Oh yes, his lines are safe Linn. You can move to another continent, but you can't hide or make everyone forget, as some breeders have hoped to do.

It is disappointing to place my best male cats like this, but I am a small breeder. When you work with certain lines for a number of years, then you have to move on. The choice comes down to keeping a male from what you have developed, or keeping females and bringing in a new male.

I chose to keep females in order to continue producing more of what I have built up over 13 years, which is to return size and type to the cat along with their signature markings. The problem with keeping a male is that if he does not throw that type, you are out of luck, having placed all your good females.
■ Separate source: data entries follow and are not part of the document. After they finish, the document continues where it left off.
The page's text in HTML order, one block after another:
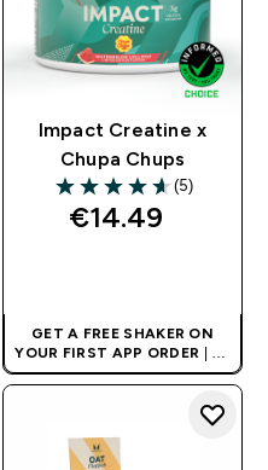
Impact Creatine x
Chupa Chups
4.6 out of 5 stars
(5)
€14.49‎
GET A FREE SHAKER ON
YOUR FIRST APP ORDER | UK
AND EUROPE'S NO.1 SPORTS
NUTRITION BRAND
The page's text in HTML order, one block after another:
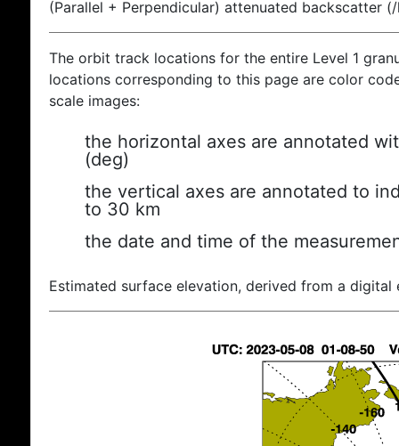
(Parallel + Perpendicular) attenuated backscatter
The orbit track locations for the entire Level 1
locations corresponding to this page are color
scale images:
the horizontal axes are annotated
(deg)
the vertical axes are annotated to
to 30 km
the date and time of the
Estimated surface elevation, derived from a
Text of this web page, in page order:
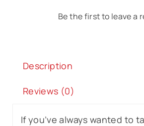
Be the first to leave a
Description
Reviews (0)
If you’ve always wanted to
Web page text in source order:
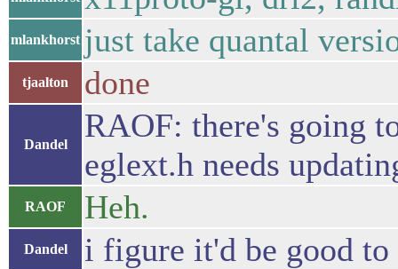
mlankhorst just take quantal
tjaalton done
Dandel
RAOF: there's going
eglext.h needs
RAOF Heh.
Dandel i figure it'd be good
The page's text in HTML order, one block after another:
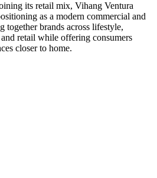
its retail mix, Vihang Ventura
as a modern commercial and
together brands across lifestyle,
retail while offering consumers
closer to home.
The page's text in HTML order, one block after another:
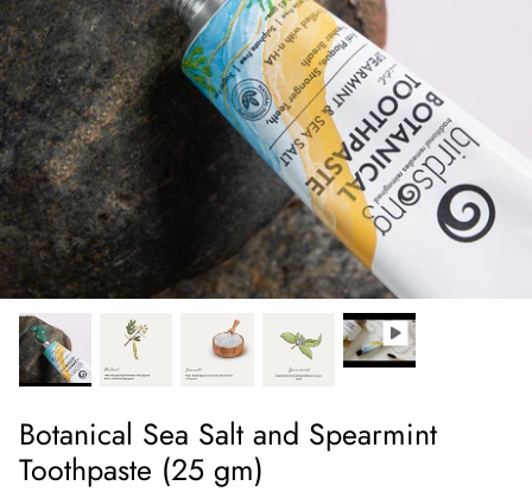
Botanical Sea Salt and Spearmint
Toothpaste (25 gm)
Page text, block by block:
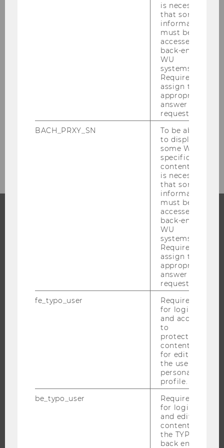
Human, who co-chairs the track Enterprise
Information Systems and Sustainable Digital
Further information, including the full
conference details and the open call for papers,
https://www.conf-irm.org
BACK TO OVERVIEW
DOCTORAL / PHD PROGRAMS
EXECUTIVE EDUCATION
INTERNATIONAL AND INCOMING EXCHANGE STUDENTS
is necessary
that some
information
must be
accessed by
back-end
WU
systems.
Required to
assign the
appropriate
answer to a
request.
BACH_PRXY_SN
To be able
to display
some WU-
specific
content, it
is necessary
that some
information
must be
accessed by
back-end
WU
systems.
Required to
assign the
appropriate
answer to a
request.
fe_typo_user
Required
for login
and access
to
protected
content or
for editing
the user’s
personal
profile.
be_typo_user
Required
for login
and editing
content in
the TYPO3
back end.
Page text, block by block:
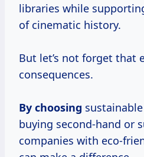
libraries while
of cinematic history.
But let’s not forget that
consequences.
By choosing
buying second-hand or
companies with eco-

So I share the lines on a selective basis. I now have a cat in Japan, one in Korea, two in Germany after next week, and two in the U.S. After this I think that I will keep my next really spectacular male and neuter him for showing. This is what I did nearly eight years ago. GP Carraig's Xavier Coolcat has ranked in the top 50 of his breed, for seven years running. But he is my baby, sleeps with me every night, and was the inspiration and model for the main character of Purrlock Holmes in my children's novel.
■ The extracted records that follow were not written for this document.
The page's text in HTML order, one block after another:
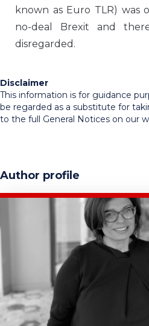
known as Euro TLR) was
no-deal Brexit and
disregarded.
Disclaimer
This information is for guidance
be regarded as a substitute for
to the full General Notices on our
Author profile
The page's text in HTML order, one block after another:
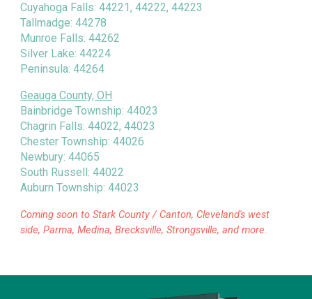
Cuyahoga Falls: 44221, 44222, 44223
Tallmadge: 44278
Munroe Falls: 44262
Silver Lake: 44224
Peninsula: 44264
Geauga County, OH
Bainbridge Township: 44023
Chagrin Falls: 44022, 44023
Chester Township: 44026
Newbury: 44065
South Russell: 44022
Auburn Township: 44023
Coming soon to Stark County / Canton, Cleveland's west
side, Parma, Medina, Brecksville, Strongsville, and more.
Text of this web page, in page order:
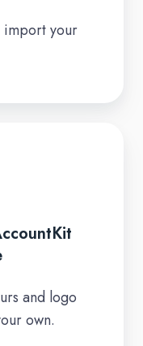
import your
and logo
own.
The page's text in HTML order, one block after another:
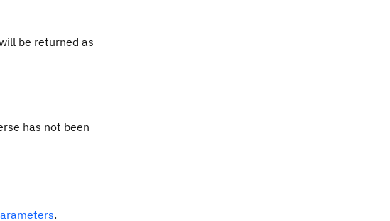
be returned as
has not been
.
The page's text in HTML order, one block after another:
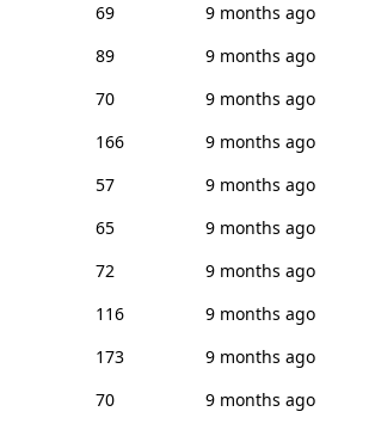
69
9 months ago
89
9 months ago
70
9 months ago
166
9 months ago
57
9 months ago
65
9 months ago
72
9 months ago
116
9 months ago
173
9 months ago
70
9 months ago
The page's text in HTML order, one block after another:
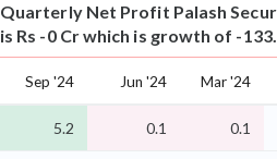
Quarterly Net Profit Palash
is Rs -0 Cr which is growth of -
Sep '24 Jun '24 Mar '24
5.2 0.1 0.1
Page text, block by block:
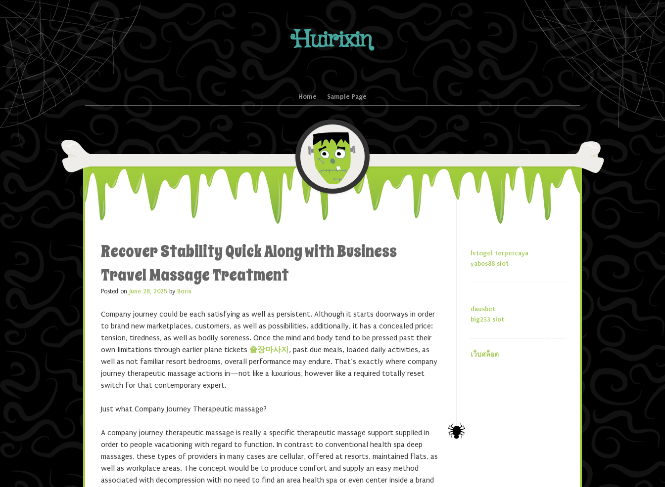
Huirixin
Menu Home Sample Page
Recover Stability Quick Along with Business
Travel Massage Treatment
Posted on June 28, 2025 by Boris
Company journey could be each satisfying as well as persistent. Although it starts doorways in order
to brand new marketplaces, customers, as well as possibilities, additionally, it has a concealed price:
tension, tiredness, as well as bodily soreness. Once the mind and body tend to be pressed past their
own limitations through earlier plane tickets 출장마사지 , past due meals, loaded daily activities, as
well as not familiar resort bedrooms, overall performance may endure. That’s exactly where company
journey therapeutic massage actions in—not like a luxurious, however like a required totally reset
switch for that contemporary expert.
Just what Company Journey Therapeutic massage?
A company journey therapeutic massage is really a specific therapeutic massage support supplied in
order to people vacationing with regard to function. In contrast to conventional health spa deep
massages, these types of providers in many cases are cellular, offered at resorts, maintained flats, as
well as workplace areas. The concept would be to produce comfort and supply an easy method
associated with decompression with no need to find an area health spa or even center inside a brand
lvtogel terpercaya
yabos88 slot
dausbet
big233 slot
เว็บสล็อต

This is Coolcat in his best year, photographed by the very talented Chanan, Richard Katris









And at home, tipping his deerstalker hat for the camera. (Actually removing it, but we don't tell the press that.) He had his photo in the Washington Post, taken by a stringer at our cat show where he was promoting the book.


----------



## Lego&Jacub (Jul 18, 2006)

Wow they are both beautiful!!!! Love the little hat! And congrats on the wins!!!


----------



## Old Gold Mum2001 (Feb 25, 2007)

Congrats Betty  That's totally awesome!!!! What a GORGEOUS kitty


----------



## Jersey's Mom (Nov 25, 2007)

Wow, your cats are beautiful Betty. 

Julie and Jersey


----------



## linncurrie (Jan 25, 2008)

Carraig said:


> You can move to another continent, but you can't hide or make everyone forget, as some breeders have hoped to do.


I will never forget what she did 

Very interesting to learn how you go about with your breeding programme - thanks for sharing.


----------



## maggie1951 (Apr 20, 2007)

Your cats are beautiful i do love cats i look after peoples cats in ther own home when they go on holiday some cats love me some don't !!!! but i still spoil them with Tuna i always think if they know they are going to get a nice treat i won't have a job getting them in.
But with Charlie there is noway i could have a cat maybe a Lion !!!! that would stand up to her.
But we have olny had her 6 months this month so its early days.

Maggie


----------



## arcane (Sep 18, 2007)

Gorgeous Cats!!!!!!!! congrats on your accomplishements


----------



## Luvinmygoldens (Jul 16, 2007)

What a beauty!! I'd love to nuzzle him, his fur looks so soft!


----------